WARP OPERATIONS PERFORMANCE ANALYSIS:
GPU Architecture: NVIDIA (WARP_SIZE=32) vs AMD (WARP_SIZE=64)
- 1,...,256 x WARP_SIZE: Grid size too small to benchmark
- 2048 x WARP_SIZE: Warp primative benefits emerge
- 16384 x WARP_SIZE: Large scale (512K-1M elements)
- 65536 x WARP_SIZE: Massive scale (2M-4M elements)

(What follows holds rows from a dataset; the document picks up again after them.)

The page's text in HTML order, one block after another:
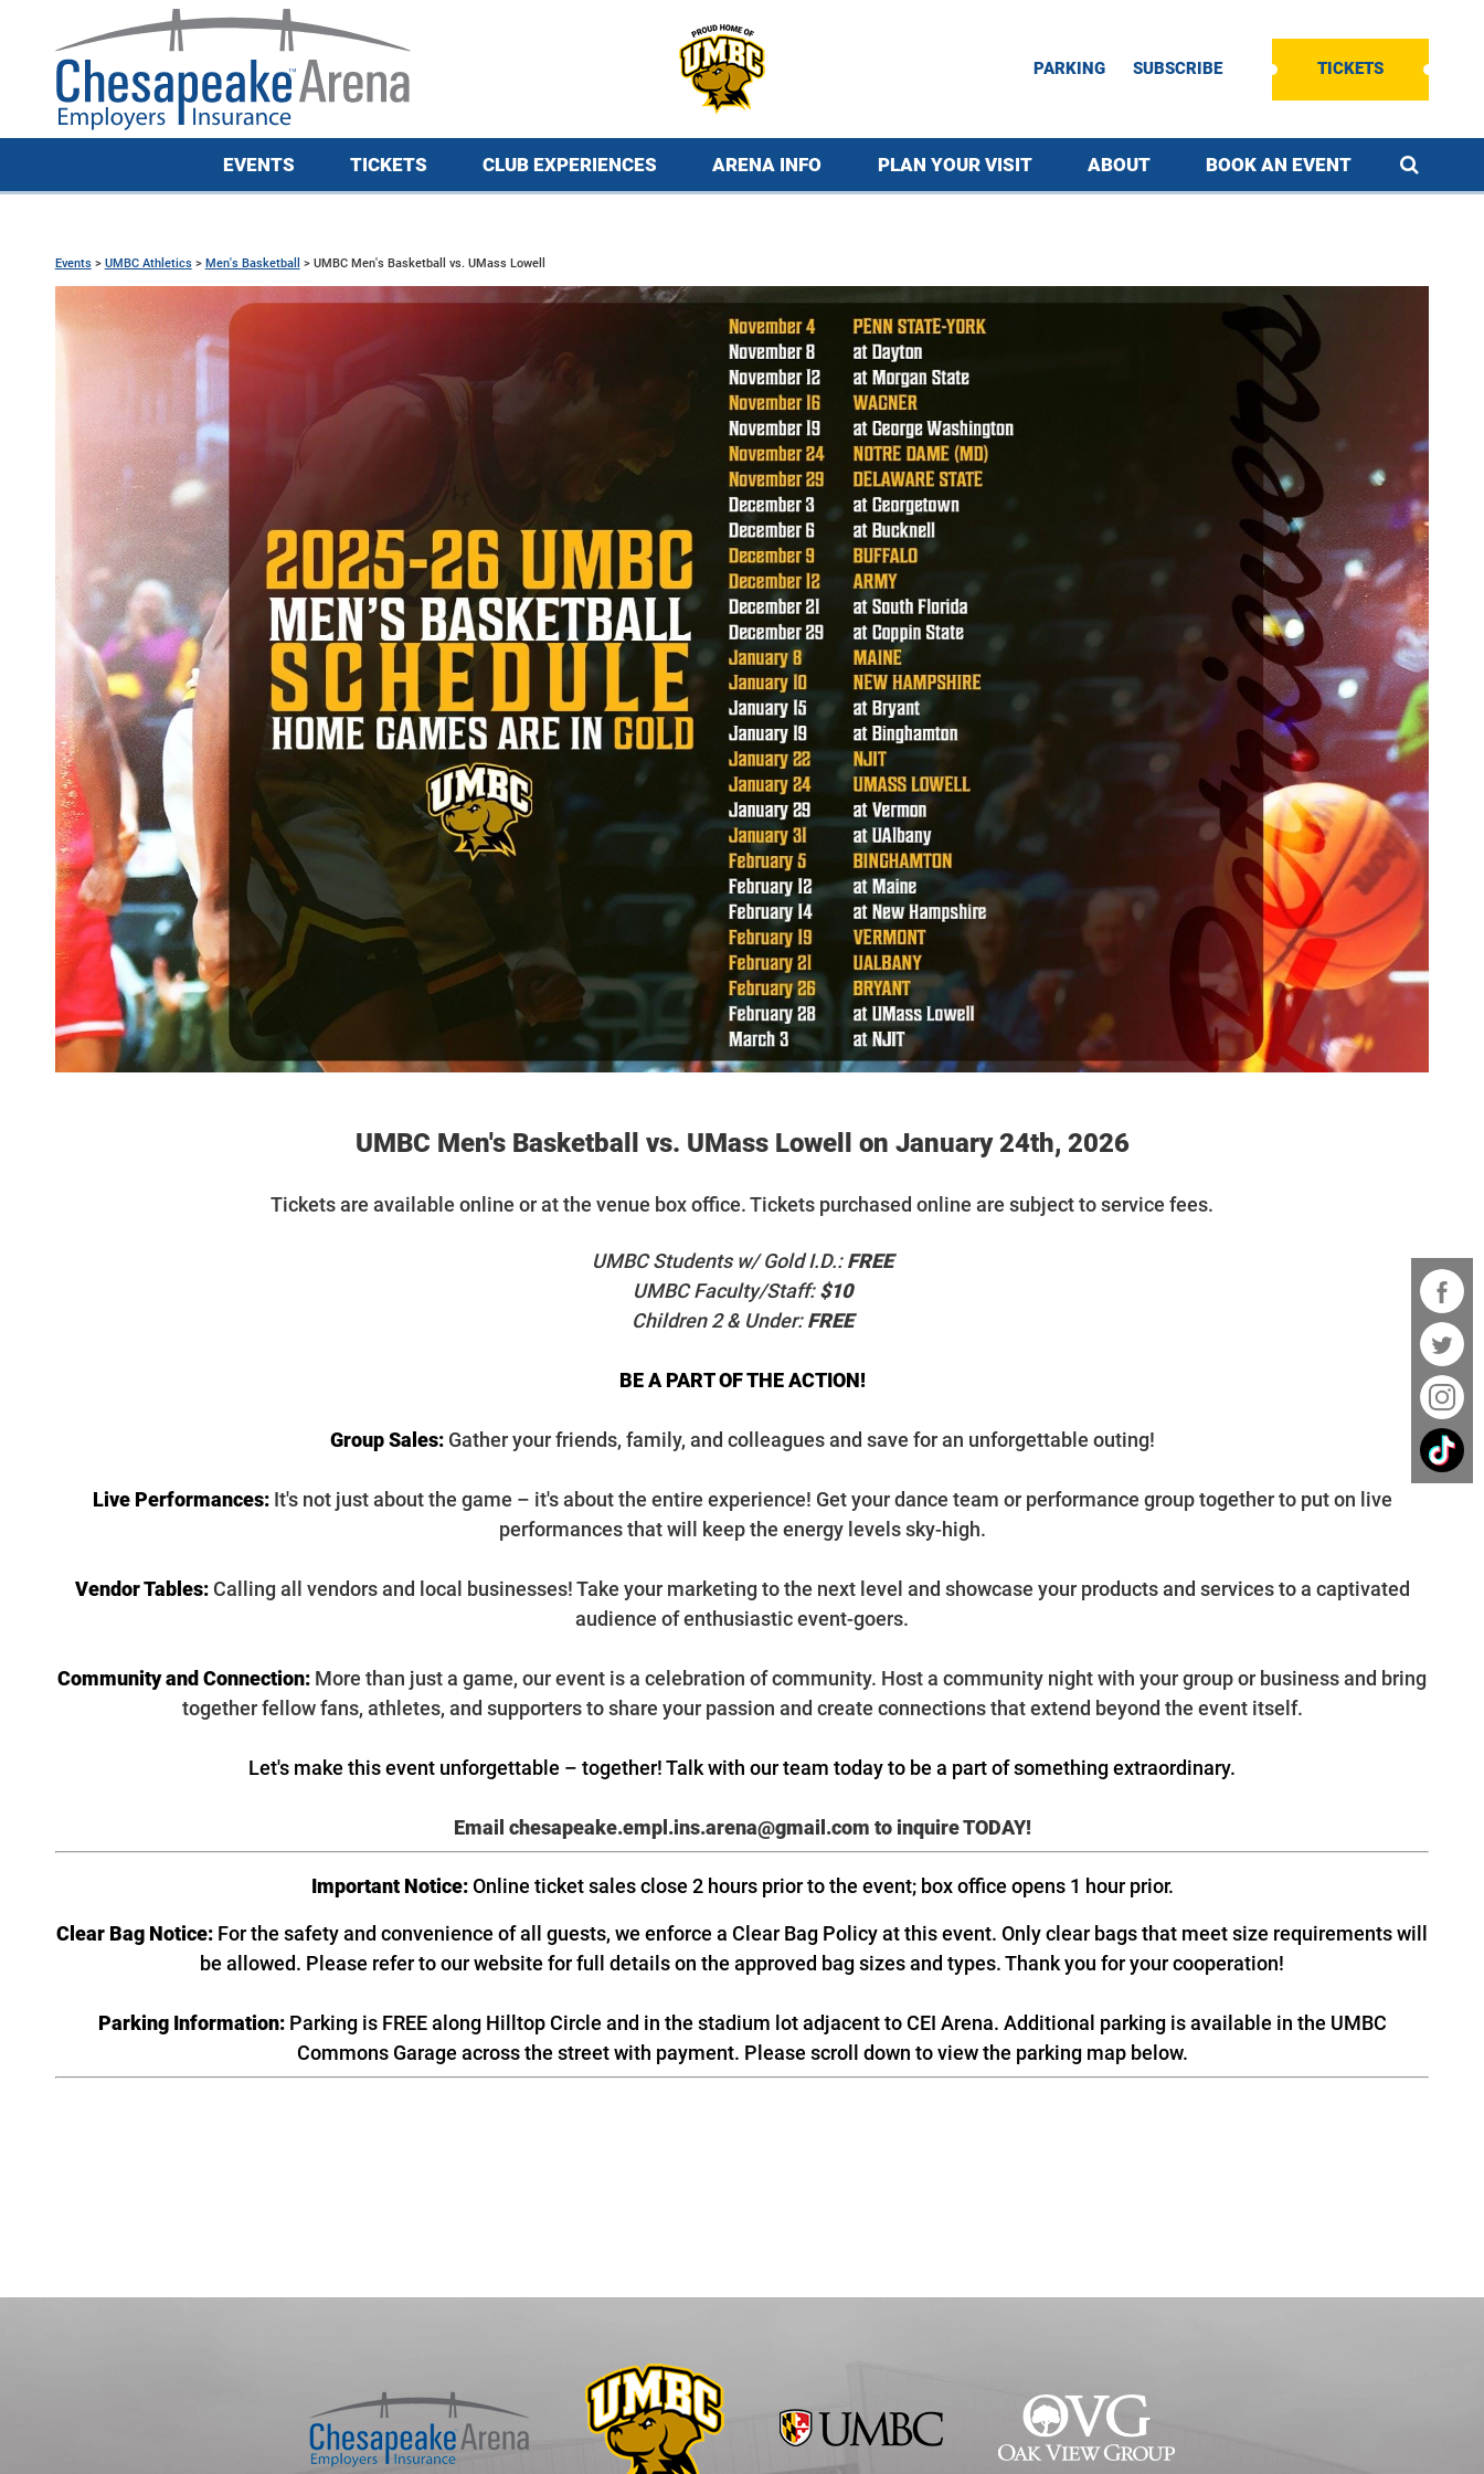
PARKING SUBSCRIBE TICKETS
EVENTS TICKETS CLUB EXPERIENCES ARENA INFO PLAN YOUR VISIT ABOUT BOOK AN EVENT
Events> UMBC Athletics> Men's Basketball > UMBC Men's Basketball vs. UMass Lowell
UMBC Men's Basketball vs. UMass Lowell on January 24th, 2026
Tickets are available online or at the venue box office. Tickets purchased online are subject to service fees.
UMBC Students w/ Gold I.D.:FREE
UMBC Faculty/Staff:$10
Children 2 & Under:FREE
BE A PART OF THE ACTION!
Group Sales: Gather your friends, family, and colleagues and save for an unforgettable outing!
Live Performances:It's not just about the game – it's about the entire experience! Get your dance team or performance group together to put on live
performances that will keep the energy levels sky-high.
Vendor Tables: Calling all vendors and local businesses! Take your marketing to the next level and showcase your products and services to a captivated
audience of enthusiastic event-goers.
Community and Connection: More than just a game, our event is a celebration of community. Host a community night with your group or business and bring
together fellow fans, athletes, and supporters to share your passion and create connections that extend beyond the event itself.
Let's make this event unforgettable – together! Talk with our team today to be a part of something extraordinary.
Email chesapeake.empl.ins.arena@gmail.com to inquire TODAY!
Important Notice:Online ticket sales close 2 hours prior to the event; box office opens 1 hour prior.
Clear Bag Notice: For the safety and convenience of all guests, we enforce a Clear Bag Policy at this event. Only clear bags that meet size requirements will
be allowed. Please refer to our website for full details on the approved bag sizes and types. Thank you for your cooperation!
Parking Information: Parking is FREE along Hilltop Circle and in the stadium lot adjacent to CEI Arena. Additional parking is available in the UMBC
Commons Garage across the street with payment. Please scroll down to view the parking map below.
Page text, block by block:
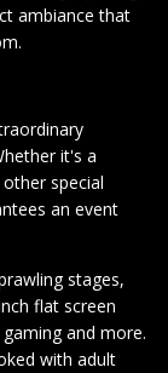
ambiance that
it's a
special
an event
stages,
flat screen
and more.
with adult
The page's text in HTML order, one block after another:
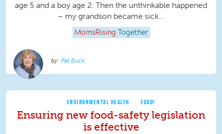
age 5 and a boy age 2. Then the unthinkable happened
– my grandson became sick...
MomsRising Together
Pat Buck
ENVIRONMENTAL HEALTH FOOD!
Ensuring new food-safety legislation
is effective
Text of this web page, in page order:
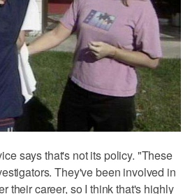
says that's not its policy. "These
They've been involved in
their career, so I think that's highly
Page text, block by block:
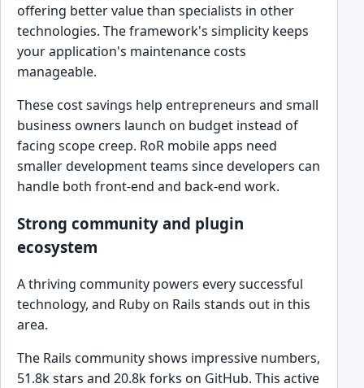
offering better value than specialists in other
technologies. The framework's simplicity keeps
your application's maintenance costs
manageable.
These cost savings help entrepreneurs and small
business owners launch on budget instead of
facing scope creep. RoR mobile apps need
smaller development teams since developers can
handle both front-end and back-end work.
Strong community and plugin
ecosystem
A thriving community powers every successful
technology, and Ruby on Rails stands out in this
area.
The Rails community shows impressive numbers,
51.8k stars and 20.8k forks on GitHub. This active
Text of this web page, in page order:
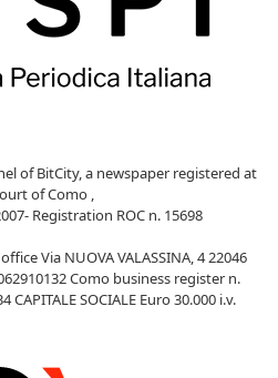
of BitCity, a newspaper registered at
of Como ,
Registration ROC n. 15698
Via NUOVA VALASSINA, 4 22046
Como business register n.
CAPITALE SOCIALE Euro 30.000 i.v.
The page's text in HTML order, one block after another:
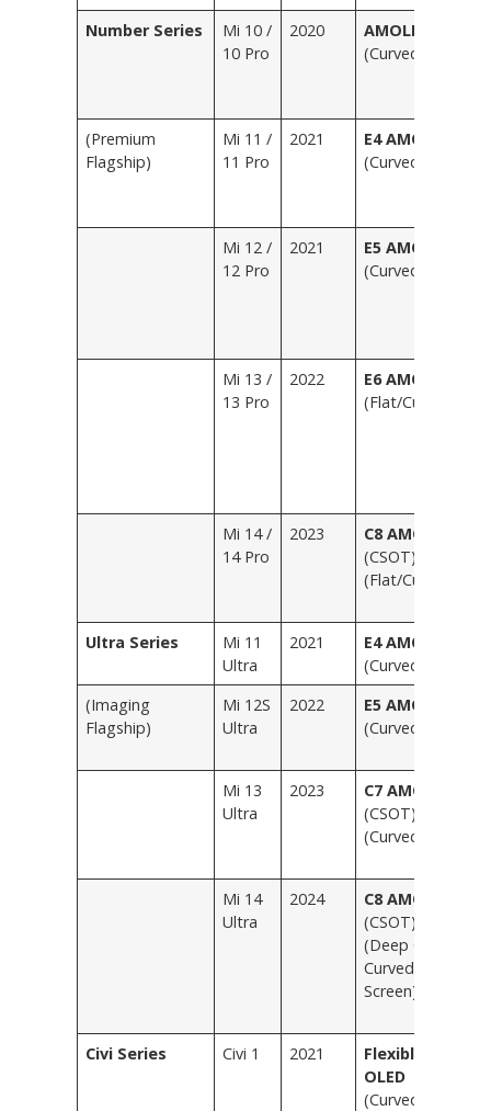
Number Series
Mi 10 /
10 Pro
2020
AMOLED
(Curved)
(Premium
Flagship)
Mi 11 /
11 Pro
2021
E4 AMOLED
(Curved)
Mi 12 /
12 Pro
2021
E5 AMOLED
(Curved)
Mi 13 /
13 Pro
2022
E6 AMOLED
(Flat/Curved)
Mi 14 /
14 Pro
2023
C8 AMOLED
(CSOT)
(Flat/Curved)
Ultra Series
Mi 11
Ultra
2021
E4 AMOLED
(Curved)
(Imaging
Flagship)
Mi 12S
Ultra
2022
E5 AMOLED
(Curved)
Mi 13
Ultra
2023
C7 AMOLED
(CSOT)
(Curved)
Mi 14
Ultra
2024
C8 AMOLED
(CSOT)
(Deep Quad
Curved
Screen)
Civi Series
Civi 1 2021
Flexible
OLED
(Curved)
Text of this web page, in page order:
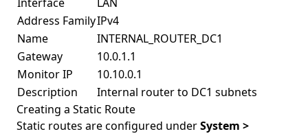
Address FamilyIPv4
Name
INTERNAL_ROUTER_DC1
Gateway
10.0.1.1
Monitor IP
10.10.0.1
Description
Internal router to DC1 subnets
Creating a Static Route
Static routes are configured underSystem >
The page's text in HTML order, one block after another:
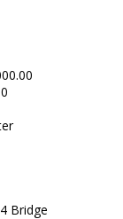
Bridge
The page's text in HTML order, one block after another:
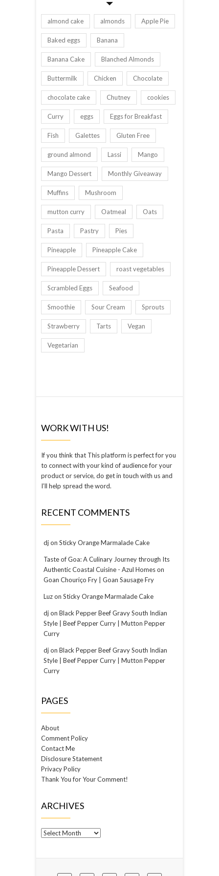
almond cake almonds Apple Pie
Baked eggs Banana
Banana Cake Blanched Almonds
Buttermilk Chicken Chocolate
chocolate cake Chutney cookies
Curry eggs Eggs for Breakfast
Fish Galettes Gluten Free
ground almond Lassi Mango
Mango Dessert Monthly Giveaway
Muffins Mushroom
mutton curry Oatmeal Oats
Pasta Pastry Pies
Pineapple Pineapple Cake
Pineapple Dessert roast vegetables
Scrambled Eggs Seafood
Smoothie Sour Cream Sprouts
Strawberry Tarts Vegan
Vegetarian
WORK WITH US!
If you think that This platform is perfect for you
to connect with your kind of audience for your
product or service, do get in touch with us and
I’ll help spread the word.
RECENT COMMENTS
djon Sticky Orange Marmalade Cake
Taste of Goa: A Culinary Journey through Its
Authentic Coastal Cuisine - Azul Homeson
Goan Chouriço Fry | Goan Sausage Fry
Luzon Sticky Orange Marmalade Cake
djon Black Pepper Beef Gravy South Indian
Style | Beef Pepper Curry | Mutton Pepper
Curry
djon Black Pepper Beef Gravy South Indian
Style | Beef Pepper Curry | Mutton Pepper
Curry
PAGES
About
Comment Policy
Contact Me
Disclosure Statement
Privacy Policy
Thank You for Your Comment!
ARCHIVES
Archives
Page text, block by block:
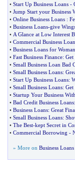
• Start Up Business Loans -
• Jump Start your Business
• Online Business Loans :
• Business Loans-give
• A Glance at Low Interest
• Commercial Business
• Business Loans for Woman
• Fast Business Finance: Get
• Small Business Loan Bad
• Small Business Loans:
• Start Up Business Loans:
• Small Business Loans: Get
• Startup Your Business
• Bad Credit Business Loans:
• Business Loans: Great
• Small Business Loans:
• The Best-kept Secret in
• Commercial Borrowing -
» More on Business Loans
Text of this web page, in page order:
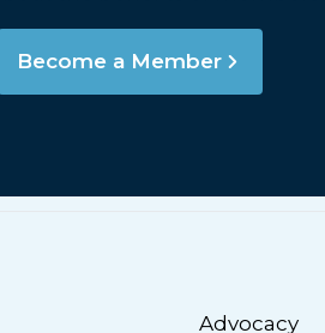
Become a Member
Advocacy
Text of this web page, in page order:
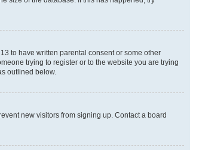
to have written parental consent or some other
trying to register or to the website you are trying
outlined below.
new visitors from signing up. Contact a board
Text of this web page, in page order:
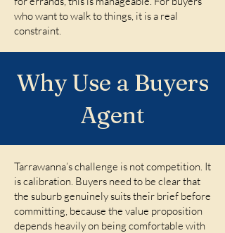
who want to walk to things, it is a real
constraint.
Why Use a Buyers
Agent
Tarrawanna’s challenge is not competition. It
is calibration. Buyers need to be clear that
the suburb genuinely suits their brief before
committing, because the value proposition
depends heavily on being comfortable with
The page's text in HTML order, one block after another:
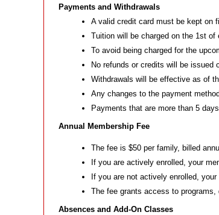
Payments and Withdrawals
A valid credit card must be kept on
Tuition will be charged on the 1st of
To avoid being charged for the
No refunds or credits will be issued
Withdrawals will be effective as of
Any changes to the payment
Payments that are more than 5
Annual Membership Fee
The fee is $50 per family, billed
If you are actively enrolled, your
If you are not actively enrolled,
The fee grants access to
Absences and Add-On Classes
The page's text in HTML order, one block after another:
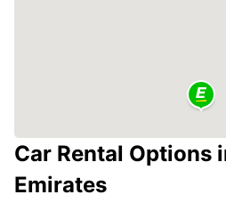
Car Rental Options
Emirates
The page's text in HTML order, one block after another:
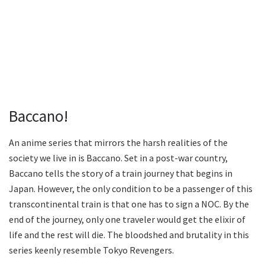
Baccano!
An anime series that mirrors the harsh realities of the
society we live in is Baccano. Set in a post-war country,
Baccano tells the story of a train journey that begins in
Japan. However, the only condition to be a passenger of this
transcontinental train is that one has to sign a NOC. By the
end of the journey, only one traveler would get the elixir of
life and the rest will die. The bloodshed and brutality in this
series keenly resemble Tokyo Revengers.
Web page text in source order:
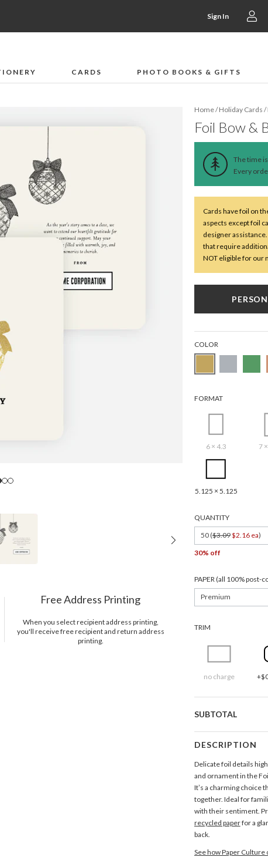
Sign In
CARDS PHOTO BOOKS & GIFTS
Free Address Printing
When you select recipient address printing,
you'll receive free recipient and return address
printing.
Home/Holiday Cards /
Foil Bow &
The time
Every
Cards have foil on
aspects except foil
designer
that require
NOT eligible for our
COLOR
FORMAT
6 × 4.3 7
5.125 × 5.125
QUANTITY
50 ($3.09$2.16 ea)
30% off
PAPER (all 100%
Premium
TRIM
no charge
SUBTOTAL
DESCRIPTION
Delicate foil details
and ornament in the
It’s a charming choice
together. Ideal for
with their sentiment.
recycled paperfor a
back.
See how Paper
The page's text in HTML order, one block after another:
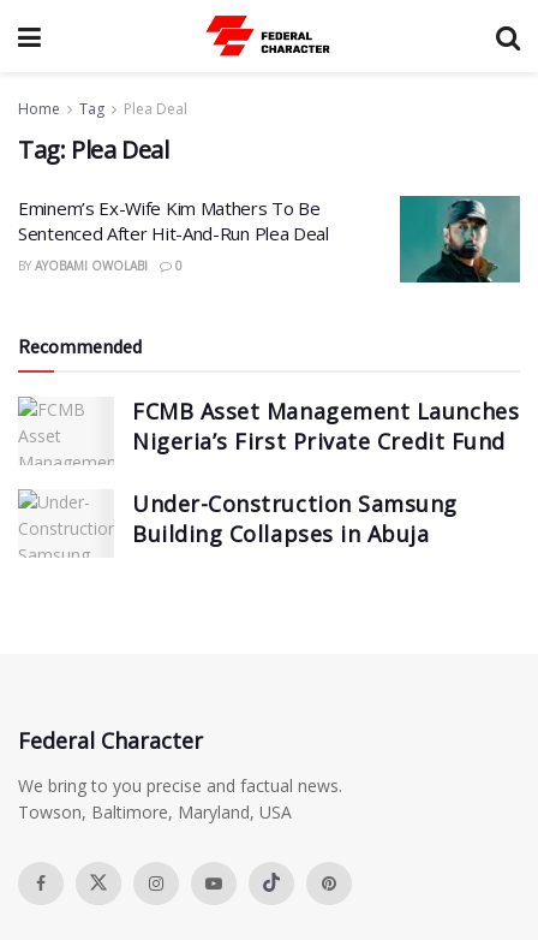
Home Tag Plea Deal
Tag: Plea Deal
Eminem’s Ex-Wife Kim Mathers To Be
Sentenced After Hit-And-Run Plea Deal
BY AYOBAMI OWOLABI 0
Recommended
FCMB Asset Management Launches
Nigeria’s First Private Credit Fund
Under-Construction Samsung
Building Collapses in Abuja
Federal Character
We bring to you precise and factual news.
Towson, Baltimore, Maryland, USA

Expected Results at Large Scales:
• Traditional: Slower due to more barrier overhead
• Warp operations: Faster, scale better with problem size
• Memory bandwidth becomes the limiting factor
Performance insights from this example:
- Small scales (1x-4x): Warp operations show modest improvements (~10-15% faster)
- Medium scale (32x-256x): Functional approach often performs best
- Large scales (16K-65K): All approaches converge as memory bandwidth dominates
- Variability: Performance depends heavily on specific GPU architecture and memory subsystem
Note: Your results will vary significantly depending on your hardware (GPU model, memory bandwidth, WARP_SIZE). The key insight is observing the relative performance trends rather than absolute timings.
Once you've learned warp sum operations, you're ready for:
- When to Use Warp Programming: Strategic decision framework for warp vs traditional approaches
- Advanced warp operations:
shuffle_idx(),shuffle_down(),prefix_sum()for complex communication patterns - Multi-warp algorithms: Combining warp operations with block-level synchronization
- Part VII: Memory Coalescing: Optimizing memory access patterns for maximum bandwidth
💡 Key Takeaway: Warp operations transform GPU programming by replacing complex synchronization patterns with hardware-accelerated primitives, demonstrating how understanding the execution model enables dramatic simplification without sacrificing performance.